Eso hizo feliz a los mayores -Antes de irme tengo algo más que decirles… Usaremos el tiempo que tenían designado de entrenamiento con Padre para entrenar conmigo- Lo miraron confundidos -Si bien aprendieron solo a hacer portales y teletransportarse, es imperativo que reciban instrucción para que en el futuro no tengan inconvenientes-
-Eso es genial- Fue la respuesta sincera de Samael.

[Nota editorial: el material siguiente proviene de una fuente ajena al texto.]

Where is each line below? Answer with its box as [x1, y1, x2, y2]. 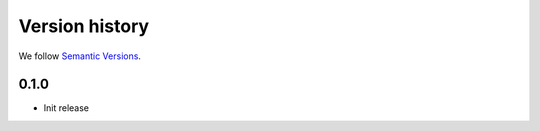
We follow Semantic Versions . [18, 50, 142, 62]
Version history [18, 15, 150, 37]
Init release [43, 102, 90, 114]
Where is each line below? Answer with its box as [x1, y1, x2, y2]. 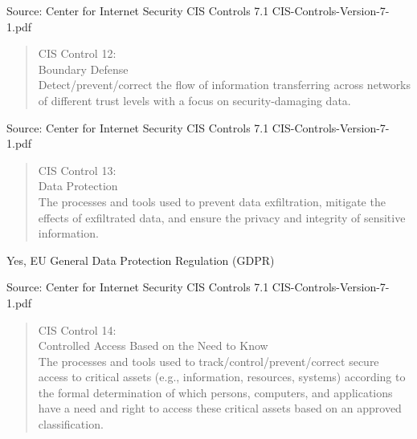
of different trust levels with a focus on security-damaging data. [38, 91, 351, 108]
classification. [38, 416, 104, 433]
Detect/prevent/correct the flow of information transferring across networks [38, 76, 411, 93]
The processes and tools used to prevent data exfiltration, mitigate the [38, 193, 386, 209]
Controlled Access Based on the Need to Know [38, 337, 268, 354]
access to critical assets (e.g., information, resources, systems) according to [38, 368, 406, 385]
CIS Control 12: [38, 45, 117, 62]
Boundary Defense [38, 60, 129, 77]
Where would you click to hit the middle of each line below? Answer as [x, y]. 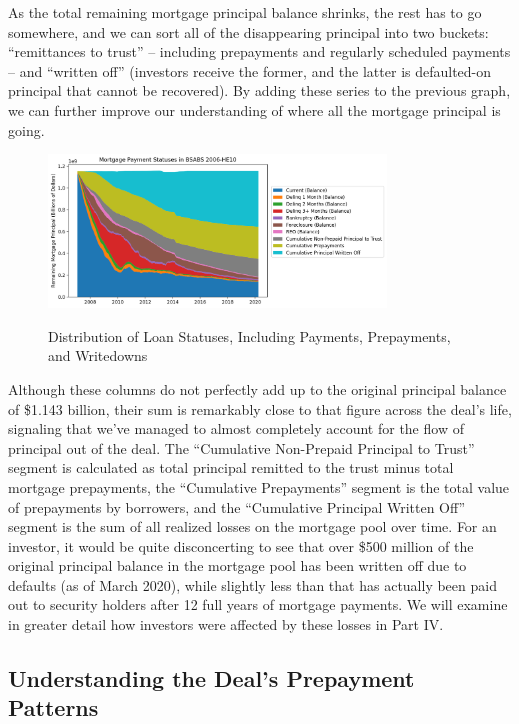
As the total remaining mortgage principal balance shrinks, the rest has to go [245, 12]
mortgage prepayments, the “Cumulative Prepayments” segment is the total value [259, 486]
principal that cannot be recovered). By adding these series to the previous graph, [259, 90]
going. [26, 129]
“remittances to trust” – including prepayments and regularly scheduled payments [259, 51]
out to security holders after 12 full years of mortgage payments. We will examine [258, 604]
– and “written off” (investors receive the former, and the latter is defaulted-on [250, 70]
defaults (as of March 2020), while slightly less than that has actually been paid [252, 584]
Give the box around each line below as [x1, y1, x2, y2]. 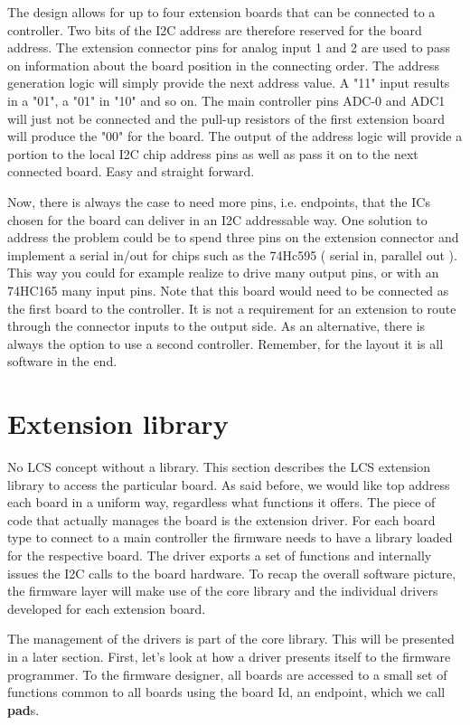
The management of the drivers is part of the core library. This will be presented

-Pero… -Azrael intervino -Deben prometer que no usaran ese conocimiento para escapar nuevamente-
Los menores lo pensaron un momento antes de responder al mismo tiempo -Prometido-
-Estupendo- La verdad es que Joel les cree, cuando ambos prometen algo lo cumplen -Ahora debo ir a cambiarme antes de la próxima reunión, beso la frente de los menores y se los entregó a Azrael.
-¿Besaras mi frente también hermano mayor?- preguntó El pelinegro con burla, sí, hoy deseaba fastidiarlo. Joel gruñó, pero lo hizo antes de desaparecer con las mejillas doradas. Una sonrisa burlesca se dibujó en sus labios.
-Zazy…- La menor llamó.
-Dime hermanita-
Ella se apegó a su pecho -Podemos volver- bostezo -Me dio sueño.
Samael también bostezo -Yo igual- se tallo un poco los ojos.
El mayor los observó un instante, su mirada estaba llena de amor -Esta bien, pero antes de la siesta iremos directo a que tomen un baño caliente- Eso sin lugar a dudas los relajara -¿Les parece?- Ambos asintieron apoyados en sus hombros, la energía se les estaba agotando. Salió con ambos de la laguna y desaparecieron por un portal.